NutNet achieves the best overall performance: It offers the best combination of defense effectiveness, inference speed, and robustness.

Limitations & Future Work¶

The study primarily focuses on pedestrian detection; generalizability to other object categories remains to be verified.
Certified defenses are constrained by strict threat model assumptions (patch count and size), limiting practical applicability.
Physical-world experiments were conducted exclusively with an iPhone 16 Pro, offering limited sensor diversity.
More complex scenarios such as 3D adversarial attacks and inter-frame consistency in video are not covered.

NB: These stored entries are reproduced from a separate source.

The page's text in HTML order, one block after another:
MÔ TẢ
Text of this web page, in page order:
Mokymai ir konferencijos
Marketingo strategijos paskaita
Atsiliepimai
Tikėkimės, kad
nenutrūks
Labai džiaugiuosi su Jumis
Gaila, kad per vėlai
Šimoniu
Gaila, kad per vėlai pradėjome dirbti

The data distribution perspective can inspire the design of novel defense methods, such as using distributional distance to identify patch regions.
The success of generative model-based defenses (NutNet, DIFFender) suggests that diffusion model-based image inpainting and denoising may constitute a promising defense paradigm.
The dataset construction methodology of APDE can be generalized to other adversarial robustness research domains.

Rating¶

Novelty: ⭐⭐⭐⭐ First unified benchmark; the data distribution findings are of substantial value.
Experimental Thoroughness: ⭐⭐⭐⭐⭐ 11 defenses × 13 attacks × 11 detectors — extremely comprehensive.
Writing Quality: ⭐⭐⭐⭐ Clear structure, in-depth analysis, and convincing findings.
Value: ⭐⭐⭐⭐⭐ The dataset and benchmark represent a significant contribution to the field.